Does it make sense and how could I achieve it?

----------

## Hu

Where did you read such a thing?  Module loading is more complicated at runtime than building all the required functionality into the kernel.  In most cases, it will be faster and more efficient to use a monolithic kernel, assuming that the monolith is customized to include only the functionality that you will use.  The main advantage to a modular kernel is that you can avoid loading functionality you do not need.  This is a bonus for distribution kernels since they can build a small core and modules for everything the user might use.  For Gentoo, where you build your own kernel, this is usually not needed.

----------

## Martux

I think I saw some discussions about it here. Hm, I see your point. Anyways, being a more or less computer literate person (a hobbyist), I might have plenty of stuff statically enabled that's not really needed. Plus being a person that  always copies over kernel configs and doing make oldconfig (for years), there might be a lot of cruft loaded. Those were my main concerns for this post.

----------

## Hu

You might have seen someone say that here.  Unfortunately, some people say things that are wrong, or are correct only under limited circumstances that may not apply to your situation.  Yes, a kernel with no tuning may have things you do not need.  If this concerns you, you would be better off removing those features entirely, rather than converting them to modules.  Some forum users may be able to help you identify options that are irrelevant to you, if you provide enough information about the computer and what functionality you expect to use.  Start with lspci -k and grep -e '^[^#]' .config.

----------

## Martux

Thanks for the reply Hu.
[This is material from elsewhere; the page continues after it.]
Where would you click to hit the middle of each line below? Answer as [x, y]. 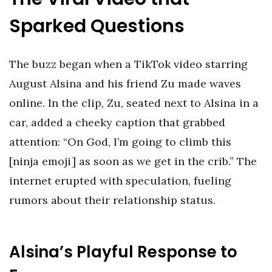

Having this Skylake laptop running really nicely lately, with all the energy saving features working as it seems, I might just use it as is and someday start over with a fresh kernel config on another machine  :Wink: 

----------

## albright

sometimes hardware acts funny and a rmmod / modprobe sequence

saves the day ... without a reboot

----------

## toralf

For iptables it is nifty to simple add a missing module, recompile it and use it w/o a reboot.

----------

## Martux

I heard it is even possible to hotswap the kernel without rebooting?

----------

## Hu

 *toralf wrote:*   

> For iptables it is nifty to simple add a missing module, recompile it and use it w/o a reboot.

 Indeed, in those cases where it works, that is nice.  However, some options require not just building the module, but also building additional support in the core kernel (such as added fields in data structures or even whole extra data structures), which the module will need to access for it to work properly.  The core kernel features added that way need to be present in the running kernel or you cannot use the module.  Thus, there are cases where building a kernel, changing the configuration, building new modules, and then loading the modules will not work.  It is nice when it does work, but it cannot be relied on in the general case.

----------